**Your task**. Drop the pictures, then repeat every record exactly as it stands.

┌──

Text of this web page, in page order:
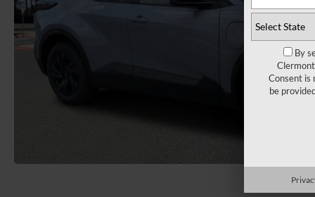
By
Consent is
be
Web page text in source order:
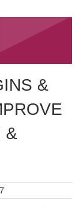
&
&
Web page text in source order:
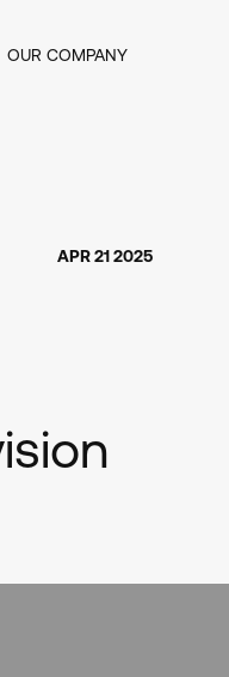
OUR COMPANY
APR 21 2025

└──

**Exercise response**.
Text of this web page, in page order:
By
Consent is
be
Web page text in source order:
&
&
Web page text in source order:
OUR COMPANY
APR 21 2025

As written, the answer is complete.